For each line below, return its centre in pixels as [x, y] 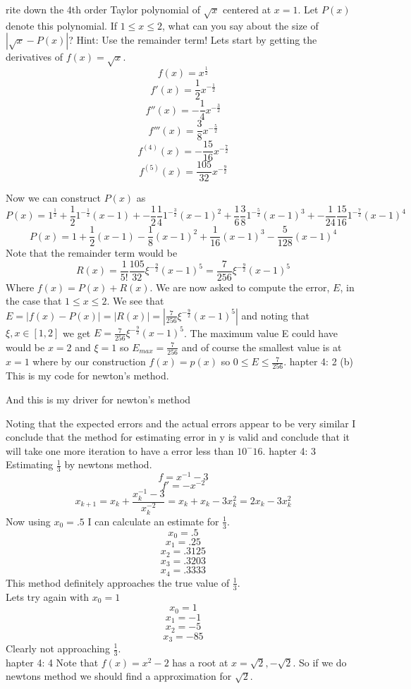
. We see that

------------

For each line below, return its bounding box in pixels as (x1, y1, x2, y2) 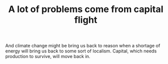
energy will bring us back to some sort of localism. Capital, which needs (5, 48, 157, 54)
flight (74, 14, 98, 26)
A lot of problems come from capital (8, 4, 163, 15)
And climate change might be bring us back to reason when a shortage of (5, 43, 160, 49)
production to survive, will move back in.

------------

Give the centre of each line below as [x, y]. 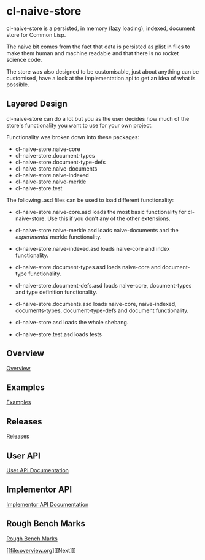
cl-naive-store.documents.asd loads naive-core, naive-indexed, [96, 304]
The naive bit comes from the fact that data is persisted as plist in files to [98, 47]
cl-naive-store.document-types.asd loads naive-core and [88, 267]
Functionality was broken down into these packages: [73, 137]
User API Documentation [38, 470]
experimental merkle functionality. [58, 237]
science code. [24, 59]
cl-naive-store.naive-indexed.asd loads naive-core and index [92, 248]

------------

▸ **ASSIGNED TASK**: What is needed is an exact copy of only the lines above from the one with "For each line below, return its centre" to the one with "We see that", both kept, with every picture left out.

▸ **TASK RESULT**:
For each line below, return its centre in pixels as [x, y] 
. We see that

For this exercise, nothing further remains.